The statistics of BAT-to-XRT flux ratio in GRB: Evidence for a characteristic value and its implications

TL;DR

This paper analyzes the ratio of prompt to afterglow fluxes in GRBs, finding a characteristic value near the proton-to-electron mass ratio, supporting a specific dissipation model.

Contribution

It provides the first statistical analysis of the BAT-to-XRT flux ratio in GRBs, revealing a log-normal distribution with a peak near the proton-to-electron mass ratio, supporting a particular dissipation model.

Findings

The flux ratio distribution peaks near 2000, close to m_p/m_e.

The distribution spans about 5 decades, indicating wide variability.
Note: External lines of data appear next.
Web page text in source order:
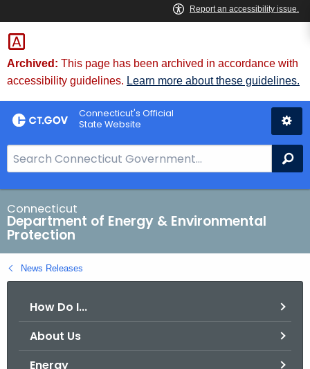
Skip
to
Content
Archived: This page has been archived in accordance with
accessibility guidelines. Learn more about these guidelines.
Connecticut's Official
State Website
e
a
r
c
h
B
a
Connecticut
Department of Energy & Environmental
Protection
News Releases
How Do I...
About Us
Energy
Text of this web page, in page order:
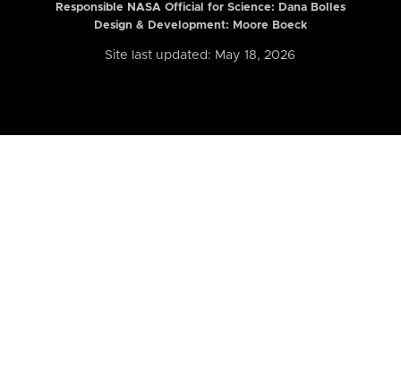
Responsible NASA Official for Science: Dana Bolles
Design & Development: Moore Boeck
Site last updated: May 18, 2026

The characteristic ratio supports models involving proton-electron energy conversion.

Abstract

We present the statistics of the ratio, ${\cal R}$, between the prompt and afterglow "plateau" fluxes of GRB. This we define as the ratio between the mean prompt energy flux in {\em Swift} BAT and the {\em Swift} XRT one, immediately following the steep transition between these two states and the beginning of the afterglow stage referred to as the "plateau". Like the distribution of many other GRB observables, the histogram of ${\cal R}$~ is log-normal with maximum at a value ${\cal R}_m \simeq 2,000$, FWHM of about 2 decades and with the entire distribution spanning about 5 decades in the value of ${\cal R}$. We note that the peak of the distribution is close to the proton-to-electron mass ratio $({\cal R}_m \simeq m_p/m_e = 1836)$, as proposed to be the case in an earlier publication, on the basis of a specific model of the GRB dissipation process. It therefore appears that, in addition to the values of the energy of peak luminosity ${E_{\rm pk}\sim m_{e} c^2}$, GRB present us with one more quantity with an apparent characteristic value. The fact that the values of both these quantities (\Ep~and \R) are consistent with the same specific model invoked to account for the efficient conversion of their relativistic proton energies to electrons, argues favorably for its underlying assumptions.